> **WHAT TO DO**:
If a line in the data below contains "Mobile", copy it.

> **Dataset excerpts**:
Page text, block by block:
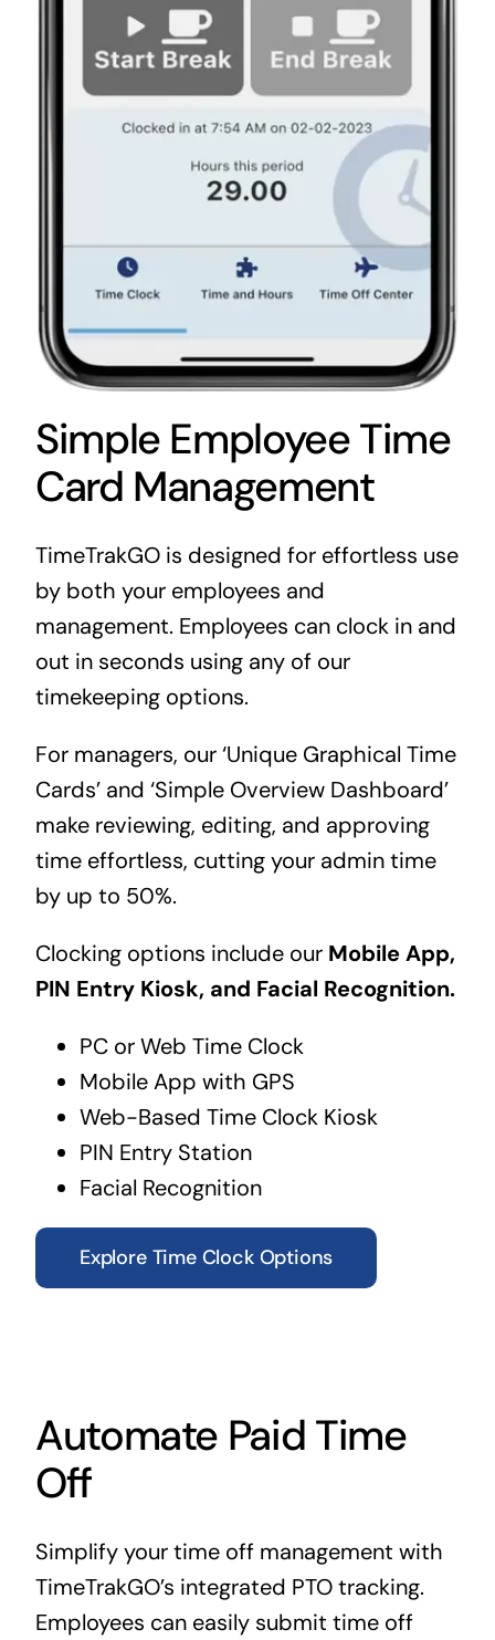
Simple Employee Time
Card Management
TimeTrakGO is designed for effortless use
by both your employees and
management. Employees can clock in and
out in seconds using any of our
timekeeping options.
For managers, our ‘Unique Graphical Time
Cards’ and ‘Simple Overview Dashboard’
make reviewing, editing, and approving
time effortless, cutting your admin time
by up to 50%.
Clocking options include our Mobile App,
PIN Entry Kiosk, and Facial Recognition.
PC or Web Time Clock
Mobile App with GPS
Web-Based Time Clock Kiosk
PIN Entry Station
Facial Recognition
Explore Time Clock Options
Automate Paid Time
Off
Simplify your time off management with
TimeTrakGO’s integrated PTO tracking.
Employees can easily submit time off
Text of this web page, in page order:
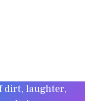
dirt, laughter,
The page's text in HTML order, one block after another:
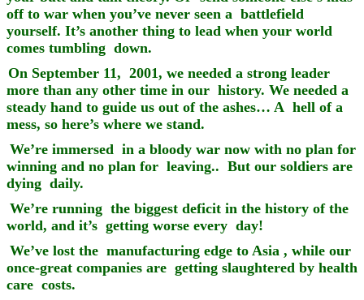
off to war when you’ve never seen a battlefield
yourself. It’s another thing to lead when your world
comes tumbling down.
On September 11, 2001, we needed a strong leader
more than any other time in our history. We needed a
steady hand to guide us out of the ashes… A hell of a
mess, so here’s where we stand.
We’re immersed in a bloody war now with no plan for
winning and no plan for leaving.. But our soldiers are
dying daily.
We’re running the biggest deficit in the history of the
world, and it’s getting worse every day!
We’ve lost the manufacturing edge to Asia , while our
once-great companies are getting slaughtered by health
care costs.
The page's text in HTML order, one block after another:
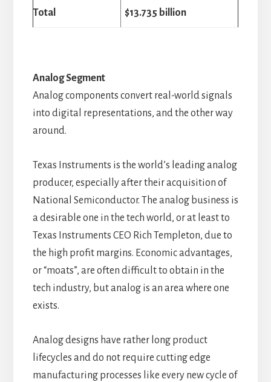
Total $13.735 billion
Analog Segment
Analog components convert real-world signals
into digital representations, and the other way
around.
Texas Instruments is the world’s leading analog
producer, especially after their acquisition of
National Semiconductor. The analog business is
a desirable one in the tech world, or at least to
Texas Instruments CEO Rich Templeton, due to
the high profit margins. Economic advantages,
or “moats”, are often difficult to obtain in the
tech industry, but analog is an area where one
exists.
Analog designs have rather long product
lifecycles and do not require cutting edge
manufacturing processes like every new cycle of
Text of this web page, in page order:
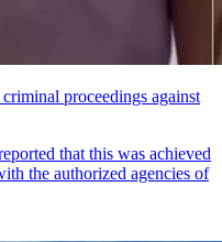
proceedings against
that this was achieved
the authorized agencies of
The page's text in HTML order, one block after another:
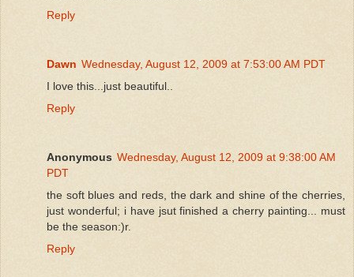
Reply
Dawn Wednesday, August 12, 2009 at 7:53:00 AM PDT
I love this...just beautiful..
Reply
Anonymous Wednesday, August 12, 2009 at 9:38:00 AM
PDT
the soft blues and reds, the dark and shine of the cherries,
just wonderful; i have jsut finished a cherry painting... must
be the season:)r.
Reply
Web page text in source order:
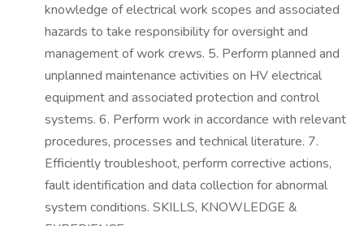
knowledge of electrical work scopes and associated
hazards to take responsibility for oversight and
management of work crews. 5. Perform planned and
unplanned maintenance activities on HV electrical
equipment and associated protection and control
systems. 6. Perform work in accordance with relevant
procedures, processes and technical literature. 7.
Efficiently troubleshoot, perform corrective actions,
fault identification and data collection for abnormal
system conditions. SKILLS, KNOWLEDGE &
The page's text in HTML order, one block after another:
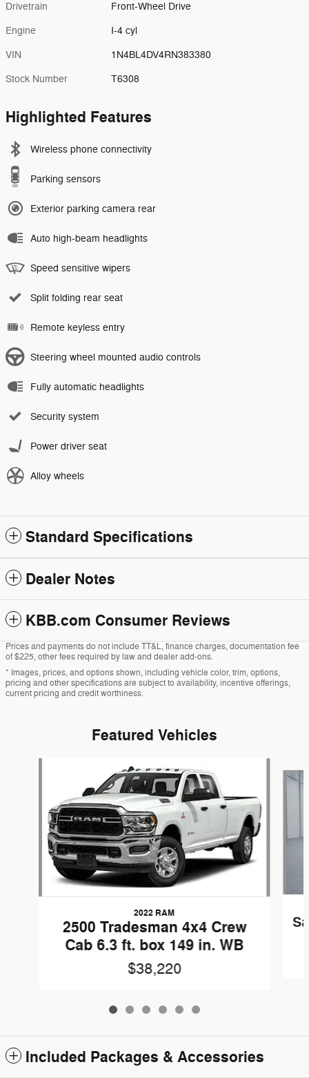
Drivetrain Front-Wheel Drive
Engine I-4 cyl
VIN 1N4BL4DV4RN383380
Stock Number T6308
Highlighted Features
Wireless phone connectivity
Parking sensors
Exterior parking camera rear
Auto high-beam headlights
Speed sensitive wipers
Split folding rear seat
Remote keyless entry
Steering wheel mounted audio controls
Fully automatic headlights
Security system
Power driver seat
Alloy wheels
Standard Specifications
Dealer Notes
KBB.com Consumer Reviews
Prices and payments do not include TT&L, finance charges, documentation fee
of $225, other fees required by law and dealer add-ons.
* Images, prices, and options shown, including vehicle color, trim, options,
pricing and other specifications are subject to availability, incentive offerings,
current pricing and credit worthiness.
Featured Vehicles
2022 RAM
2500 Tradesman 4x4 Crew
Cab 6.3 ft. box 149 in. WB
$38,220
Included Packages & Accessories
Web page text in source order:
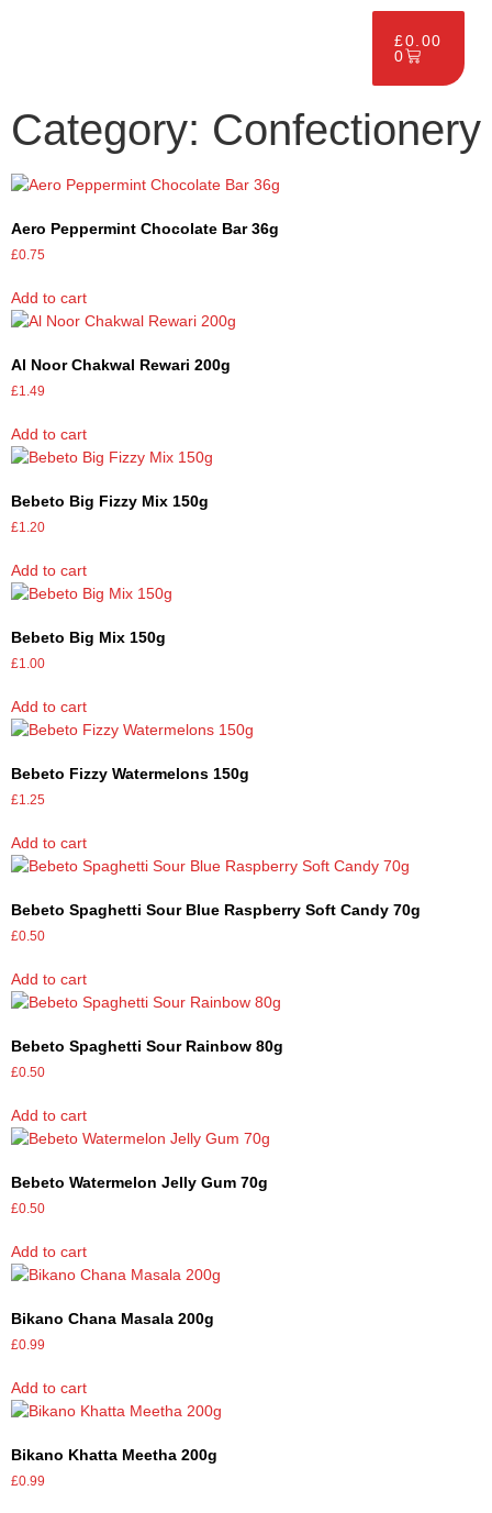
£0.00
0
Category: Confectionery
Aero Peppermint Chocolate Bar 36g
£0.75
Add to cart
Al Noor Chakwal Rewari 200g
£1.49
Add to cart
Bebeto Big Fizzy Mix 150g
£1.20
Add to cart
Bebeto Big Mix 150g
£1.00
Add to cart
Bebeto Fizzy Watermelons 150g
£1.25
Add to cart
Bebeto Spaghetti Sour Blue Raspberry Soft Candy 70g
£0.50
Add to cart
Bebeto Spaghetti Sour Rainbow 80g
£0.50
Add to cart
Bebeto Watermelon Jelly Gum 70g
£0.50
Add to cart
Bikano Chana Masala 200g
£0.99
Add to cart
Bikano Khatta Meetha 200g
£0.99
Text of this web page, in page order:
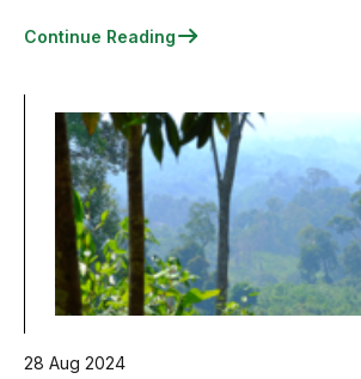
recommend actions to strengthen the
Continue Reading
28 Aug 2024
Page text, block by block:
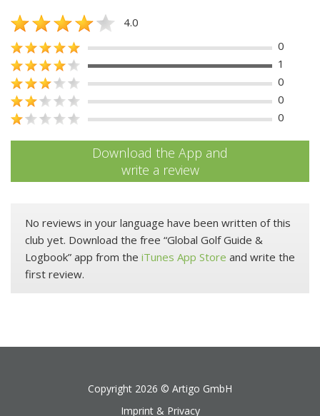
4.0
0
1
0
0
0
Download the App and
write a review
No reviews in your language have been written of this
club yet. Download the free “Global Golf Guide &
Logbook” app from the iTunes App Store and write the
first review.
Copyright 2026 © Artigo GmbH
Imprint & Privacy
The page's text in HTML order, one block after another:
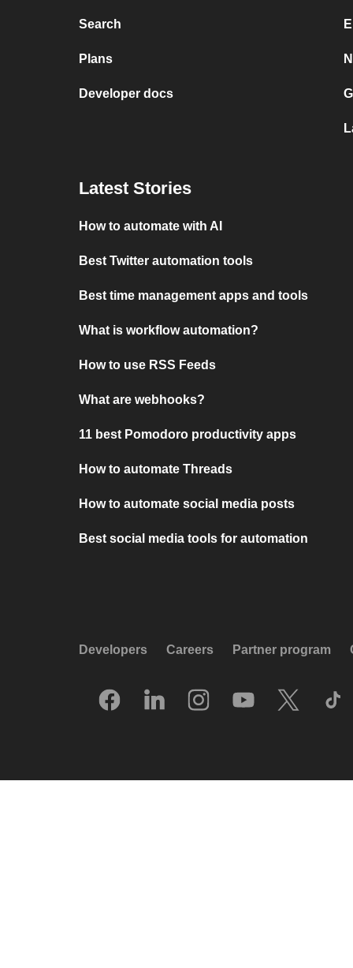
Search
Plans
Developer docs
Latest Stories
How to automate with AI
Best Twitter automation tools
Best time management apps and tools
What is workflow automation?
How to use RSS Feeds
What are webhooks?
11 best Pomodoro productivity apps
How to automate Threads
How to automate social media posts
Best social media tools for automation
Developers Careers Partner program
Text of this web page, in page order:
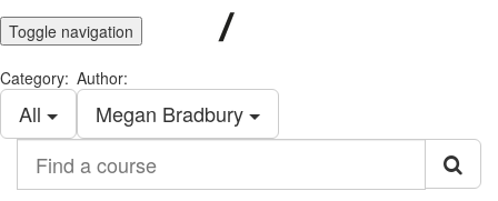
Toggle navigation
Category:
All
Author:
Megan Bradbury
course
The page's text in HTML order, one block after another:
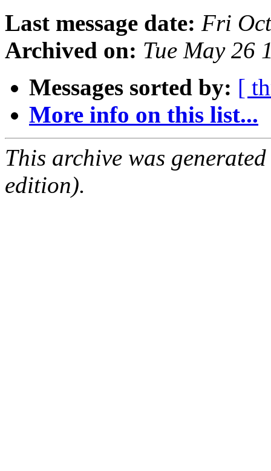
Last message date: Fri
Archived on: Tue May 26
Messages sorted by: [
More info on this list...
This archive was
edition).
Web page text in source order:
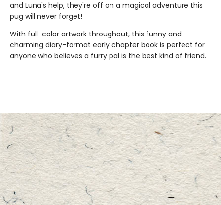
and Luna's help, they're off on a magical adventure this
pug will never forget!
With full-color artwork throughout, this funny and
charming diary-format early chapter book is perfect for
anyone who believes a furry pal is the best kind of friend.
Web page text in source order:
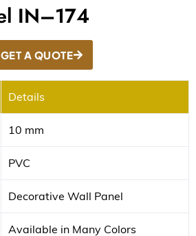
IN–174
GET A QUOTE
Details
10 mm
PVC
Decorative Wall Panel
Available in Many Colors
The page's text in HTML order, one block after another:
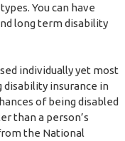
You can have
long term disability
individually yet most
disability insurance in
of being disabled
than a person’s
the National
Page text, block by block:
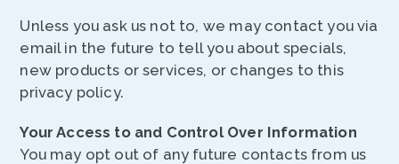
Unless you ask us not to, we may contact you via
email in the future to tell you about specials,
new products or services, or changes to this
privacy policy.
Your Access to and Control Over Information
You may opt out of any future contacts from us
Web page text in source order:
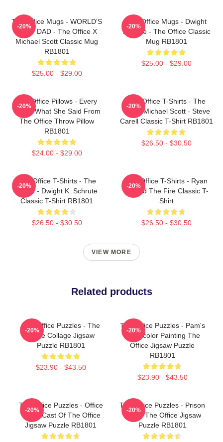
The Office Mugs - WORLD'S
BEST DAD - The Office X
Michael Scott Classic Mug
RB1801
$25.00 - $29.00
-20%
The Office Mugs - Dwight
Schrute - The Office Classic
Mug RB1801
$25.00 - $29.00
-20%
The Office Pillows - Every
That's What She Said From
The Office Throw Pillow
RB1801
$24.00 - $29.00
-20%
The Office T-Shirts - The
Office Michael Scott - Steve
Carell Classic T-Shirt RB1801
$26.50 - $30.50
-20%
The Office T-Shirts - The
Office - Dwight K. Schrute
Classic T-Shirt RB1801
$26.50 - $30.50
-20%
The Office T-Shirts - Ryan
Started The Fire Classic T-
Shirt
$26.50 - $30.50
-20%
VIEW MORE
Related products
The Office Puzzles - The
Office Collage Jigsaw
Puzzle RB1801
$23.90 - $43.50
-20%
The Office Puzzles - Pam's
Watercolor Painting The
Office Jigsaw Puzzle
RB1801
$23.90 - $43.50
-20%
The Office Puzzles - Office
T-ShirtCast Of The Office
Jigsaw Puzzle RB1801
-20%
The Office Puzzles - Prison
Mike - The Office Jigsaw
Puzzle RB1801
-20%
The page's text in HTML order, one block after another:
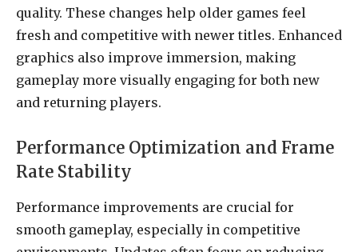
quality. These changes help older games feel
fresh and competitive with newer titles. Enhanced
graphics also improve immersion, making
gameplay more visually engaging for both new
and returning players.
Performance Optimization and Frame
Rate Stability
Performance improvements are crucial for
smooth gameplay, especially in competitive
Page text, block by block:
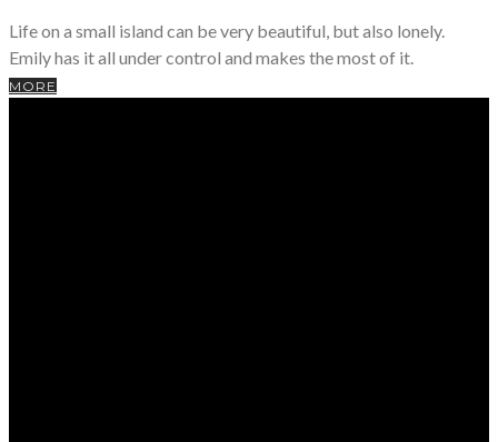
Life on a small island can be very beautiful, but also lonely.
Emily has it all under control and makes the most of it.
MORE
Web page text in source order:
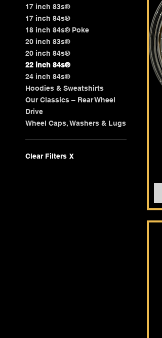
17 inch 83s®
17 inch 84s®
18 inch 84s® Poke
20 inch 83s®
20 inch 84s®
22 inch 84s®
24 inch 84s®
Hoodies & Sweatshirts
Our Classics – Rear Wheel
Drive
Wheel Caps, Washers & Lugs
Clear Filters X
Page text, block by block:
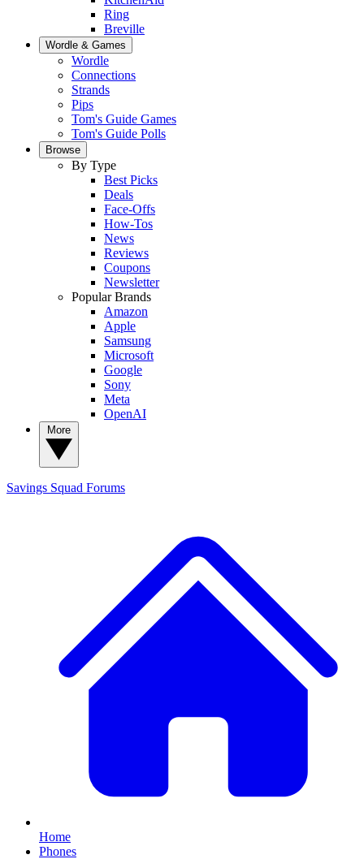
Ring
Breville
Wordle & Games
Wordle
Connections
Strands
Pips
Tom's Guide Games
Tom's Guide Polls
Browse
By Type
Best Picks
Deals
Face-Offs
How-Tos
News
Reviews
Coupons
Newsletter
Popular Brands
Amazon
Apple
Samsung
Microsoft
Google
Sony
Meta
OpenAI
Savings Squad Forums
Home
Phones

> **SOLUTION TO THIS EXERCISE**:
Clocking options include our Mobile App,
Mobile App with GPS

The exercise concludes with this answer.